Excerpts from a dataset
+ + + +

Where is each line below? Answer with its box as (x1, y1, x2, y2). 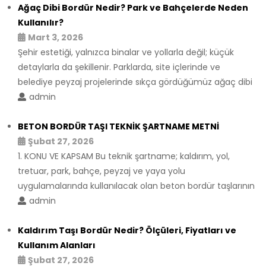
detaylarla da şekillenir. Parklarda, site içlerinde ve (18, 61, 220, 73)
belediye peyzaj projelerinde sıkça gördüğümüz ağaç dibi (18, 75, 252, 88)
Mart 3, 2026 (28, 31, 83, 43)
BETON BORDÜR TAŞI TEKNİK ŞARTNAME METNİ (18, 120, 219, 132)
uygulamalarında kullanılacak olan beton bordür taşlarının (18, 179, 255, 192)
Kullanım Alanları (18, 239, 96, 251)
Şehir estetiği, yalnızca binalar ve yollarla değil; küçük (18, 46, 234, 58)
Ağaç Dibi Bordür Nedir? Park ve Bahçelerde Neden (18, 1, 248, 14)
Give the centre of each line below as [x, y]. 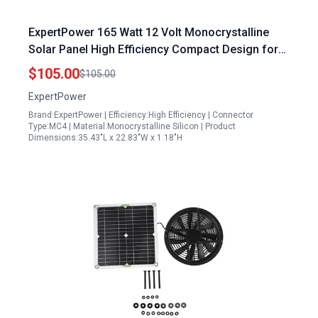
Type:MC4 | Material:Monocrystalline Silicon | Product [132, 126]
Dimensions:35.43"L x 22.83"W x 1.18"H [105, 138]
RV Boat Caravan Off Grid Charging [120, 66]
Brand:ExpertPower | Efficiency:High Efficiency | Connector [141, 115]
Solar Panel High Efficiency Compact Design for [153, 49]
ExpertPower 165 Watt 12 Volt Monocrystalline [149, 32]
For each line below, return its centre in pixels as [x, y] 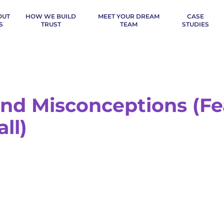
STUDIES [195, 24]
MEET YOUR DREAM [128, 16]
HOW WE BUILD [51, 16]
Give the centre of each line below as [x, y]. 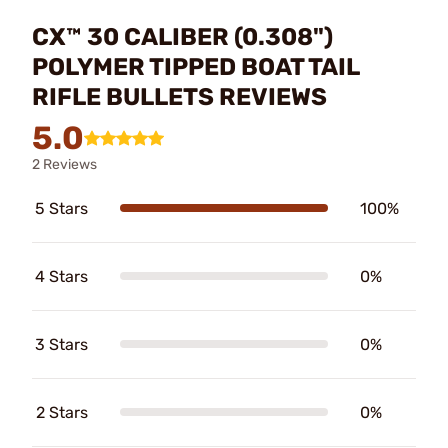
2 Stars [62, 412]
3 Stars [61, 344]
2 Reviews [64, 164]
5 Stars [61, 208]
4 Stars [61, 276]
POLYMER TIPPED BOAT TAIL [195, 66]
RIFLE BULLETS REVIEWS [179, 96]
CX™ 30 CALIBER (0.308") [182, 36]
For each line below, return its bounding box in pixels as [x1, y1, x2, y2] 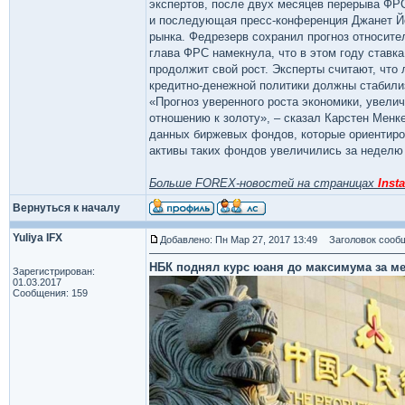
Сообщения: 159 [13, 287, 88, 298]
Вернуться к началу [13, 202, 120, 214]
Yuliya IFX [13, 231, 62, 244]
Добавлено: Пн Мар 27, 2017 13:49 [160, 234, 317, 245]
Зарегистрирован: [13, 266, 95, 277]
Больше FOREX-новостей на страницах [149, 176, 378, 190]
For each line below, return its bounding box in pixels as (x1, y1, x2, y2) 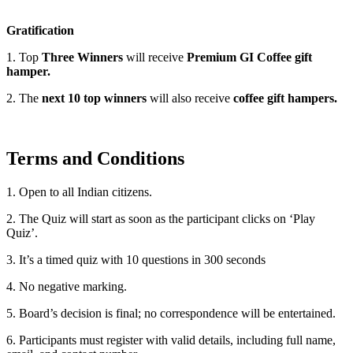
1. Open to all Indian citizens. (6, 185, 152, 199)
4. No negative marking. (6, 280, 127, 294)
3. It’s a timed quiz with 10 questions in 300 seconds (6, 253, 266, 267)
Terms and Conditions (6, 148, 184, 169)
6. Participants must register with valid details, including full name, (6, 333, 336, 347)
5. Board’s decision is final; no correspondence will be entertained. (6, 307, 336, 321)
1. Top (6, 50, 42, 65)
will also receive (147, 91, 233, 106)

+ + + +

◆ **About this exercise**
Nothing but the lines from the line containing "4 Stars [61, 276]" through the end of the records belongs in the answer, written out exactly, both ends included, without pictures.

◆ **Written answer**
4 Stars [61, 276]
POLYMER TIPPED BOAT TAIL [195, 66]
RIFLE BULLETS REVIEWS [179, 96]
CX™ 30 CALIBER (0.308") [182, 36]
For each line below, return its bounding box in pixels as [x1, y1, x2, y2] 
Сообщения: 159 [13, 287, 88, 298]
Вернуться к началу [13, 202, 120, 214]
Yuliya IFX [13, 231, 62, 244]
Добавлено: Пн Мар 27, 2017 13:49 [160, 234, 317, 245]
Зарегистрирован: [13, 266, 95, 277]
Больше FOREX-новостей на страницах [149, 176, 378, 190]
For each line below, return its bounding box in pixels as (x1, y1, x2, y2) 
1. Open to all Indian citizens. (6, 185, 152, 199)
4. No negative marking. (6, 280, 127, 294)
3. It’s a timed quiz with 10 questions in 300 seconds (6, 253, 266, 267)
Terms and Conditions (6, 148, 184, 169)
6. Participants must register with valid details, including full name, (6, 333, 336, 347)
5. Board’s decision is final; no correspondence will be entertained. (6, 307, 336, 321)
1. Top (6, 50, 42, 65)
will also receive (147, 91, 233, 106)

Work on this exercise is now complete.